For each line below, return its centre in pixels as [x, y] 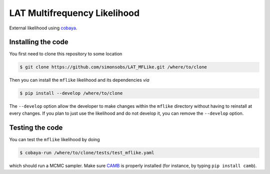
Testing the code [36, 127]
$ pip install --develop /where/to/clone [71, 93]
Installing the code [39, 42]
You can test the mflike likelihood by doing [54, 139]
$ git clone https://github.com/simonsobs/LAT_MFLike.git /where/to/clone [113, 67]
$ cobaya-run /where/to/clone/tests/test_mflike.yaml [87, 153]
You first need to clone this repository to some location [66, 54]
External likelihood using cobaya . [43, 28]
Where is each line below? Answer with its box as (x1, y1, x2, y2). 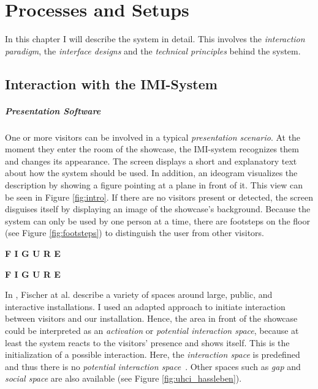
####
Work instructions - When a picture appears among the entries, skip it; transcribe everything else exactly.

Written answer -
For each line below, return its centre in pixels as [x, y] 
Testing the code [36, 127]
$ pip install --develop /where/to/clone [71, 93]
Installing the code [39, 42]
You can test the mflike likelihood by doing [54, 139]
$ git clone https://github.com/simonsobs/LAT_MFLike.git /where/to/clone [113, 67]
$ cobaya-run /where/to/clone/tests/test_mflike.yaml [87, 153]
You first need to clone this repository to some location [66, 54]
External likelihood using cobaya . [43, 28]
Where is each line below? Answer with its box as (x1, y1, x2, y2). 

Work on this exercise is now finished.